Livingston Designer Outlet is the largest outlet mall in Scotland, and opened in October 2000 under the ownership of McArthur Glen as McArthur Glen Livingston Designer Outlet and sits opposite the popular The Centre (Livingston) shopping centre. The glass roof reminiscent of the Crystal Palace was designed by an architect called Don Hisaka.

In August 2013 the complex was renamed to 'Livingston Designer Outlet' as the site was sold to LaSalle Investment Management. In 2017 the complex was once again sold, this time to Blackstone. Shortly after in 2018, the centre underwent a huge makeover in which the company invested several million pounds in order to appeal to a higher end market.

==Stores==
The outlet has around 100 stores which include: Adidas, Clarks Outlet, Calvin Klein (fashion house), Tommy Hilfiger (company), Lindt Chocolate Store, Next Clearance, Nike, Ted Baker, Skechers, Marks & Spencer Outlet, Crocs and many more.
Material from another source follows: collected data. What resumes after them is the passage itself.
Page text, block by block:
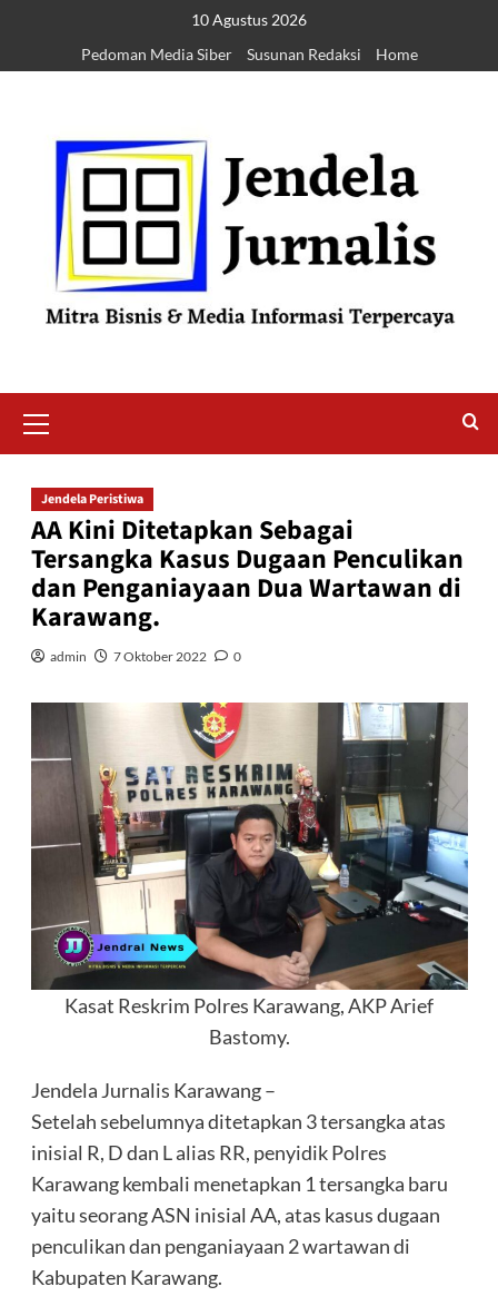
10 Agustus 2026
Pedoman Media Siber
Susunan Redaksi Home
Jendela Peristiwa
AA Kini Ditetapkan Sebagai
Tersangka Kasus Dugaan Penculikan
dan Penganiayaan Dua Wartawan di
Karawang.
admin 7 Oktober 2022 0
Kasat Reskrim Polres Karawang, AKP Arief
Bastomy.
Jendela Jurnalis Karawang –
Setelah sebelumnya ditetapkan 3 tersangka atas
inisial R, D dan L alias RR, penyidik Polres
Karawang kembali menetapkan 1 tersangka baru
yaitu seorang ASN inisial AA, atas kasus dugaan
penculikan dan penganiayaan 2 wartawan di
Kabupaten Karawang.
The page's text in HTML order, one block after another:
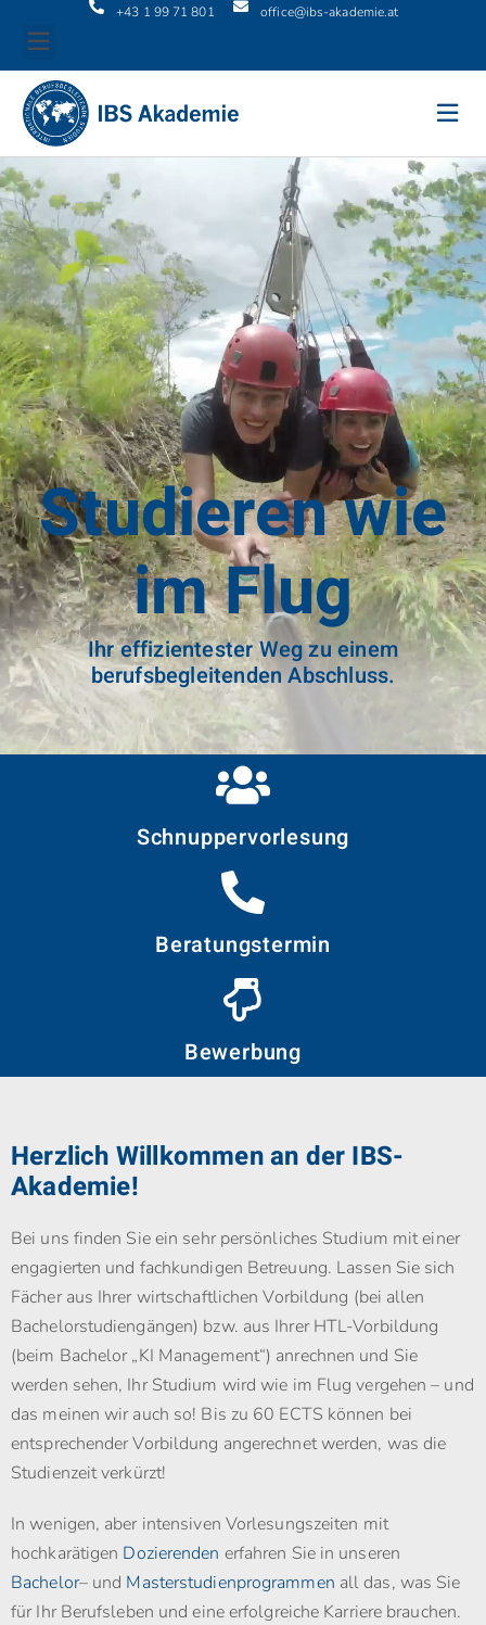
+43 1 99 71 801 office@ibs-akademie.at
Studieren wie
im Flug
Ihr effizientester Weg zu einem
berufsbegleitenden Abschluss.
Schnupper­vorlesung
Beratungstermin
Bewerbung
Herzlich Willkommen an der IBS-
Akademie!
Bei uns finden Sie ein sehr persönliches Studium mit einer
engagierten und fachkundigen Betreuung. Lassen Sie sich
Fächer aus Ihrer wirtschaftlichen Vorbildung (bei allen
Bachelorstudiengängen) bzw. aus Ihrer HTL-Vorbildung
(beim Bachelor „KI Management“) anrechnen und Sie
werden sehen, Ihr Studium wird wie im Flug vergehen – und
das meinen wir auch so! Bis zu 60 ECTS können bei
entsprechender Vorbildung angerechnet werden, was die
Studienzeit verkürzt!
In wenigen, aber intensiven Vorlesungszeiten mit
hochkarätigen Dozierenden erfahren Sie in unseren
Bachelor– und Masterstudienprogrammen all das, was Sie
für Ihr Berufsleben und eine erfolgreiche Karriere brauchen.
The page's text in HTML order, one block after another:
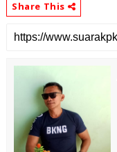
Share This
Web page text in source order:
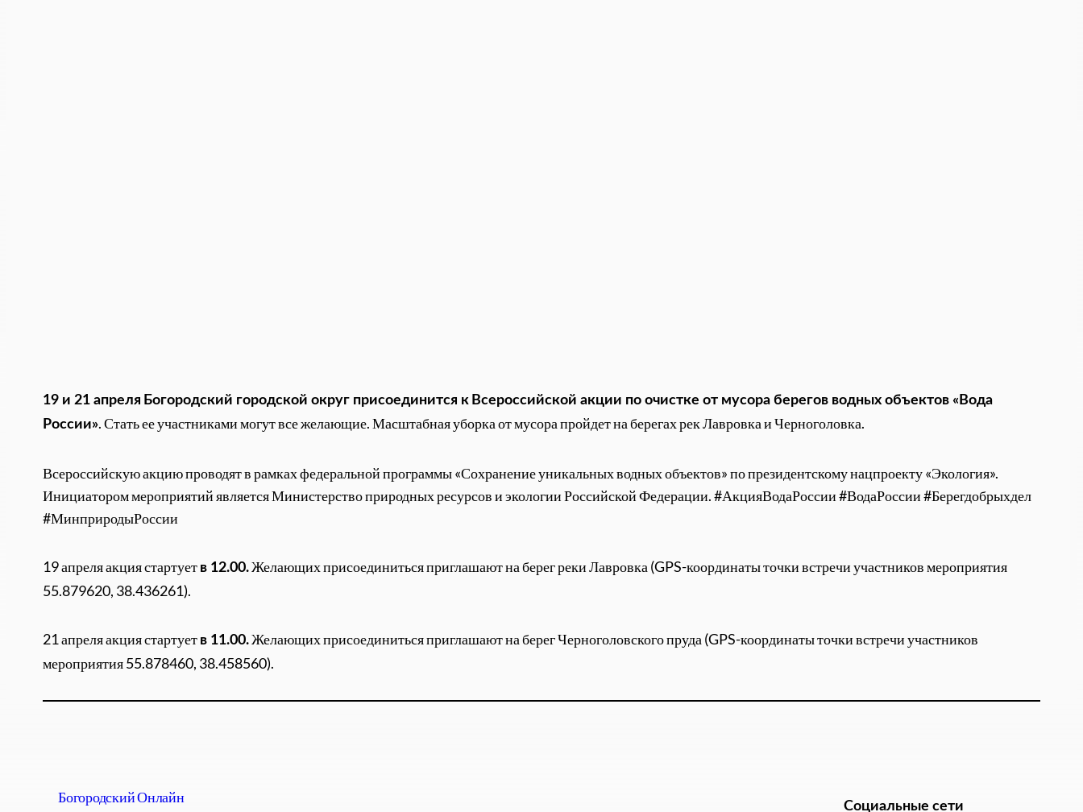
19 и 21 апреля Богородский городской округ присоединится к Всероссийской акции по очистке от мусора берегов водных объектов «Вода
России». Стать ее участниками могут все желающие. Масштабная уборка от мусора пройдет на берегах рек Лавровка и Черноголовка.
Всероссийскую акцию проводят в рамках федеральной программы «Сохранение уникальных водных объектов» по президентскому нацпроекту «Экология».
Инициатором мероприятий является Министерство природных ресурсов и экологии Российской Федерации. #АкцияВодаРоссии #ВодаРоссии #Берегдобрыхдел
#МинприродыРоссии
19 апреля акция стартует в 12.00.Желающих присоединиться приглашают на берег реки Лавровка (GPS-координаты точки встречи участников мероприятия
55.879620, 38.436261).
21 апреля акция стартует в 11.00.Желающих присоединиться приглашают на берег Черноголовского пруда (GPS-координаты точки встречи участников
мероприятия 55.878460, 38.458560).
Богородский Онлайн
Социальные сети
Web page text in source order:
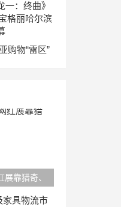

The outlet also contains an upper floor with a Vue cinema which contains 8 screens. A large food court is also located on the upper level with many fast food outlets such as McDonald's, Subway and Chopstix. Many restaurants are also nearby such as Pizza Hut, Pizza Express and Hot Flame World Banquet.

A Paradise Island Adventure Golf venue existed there from 2012 until its closure in 2025. It was replaced by a trampoline park.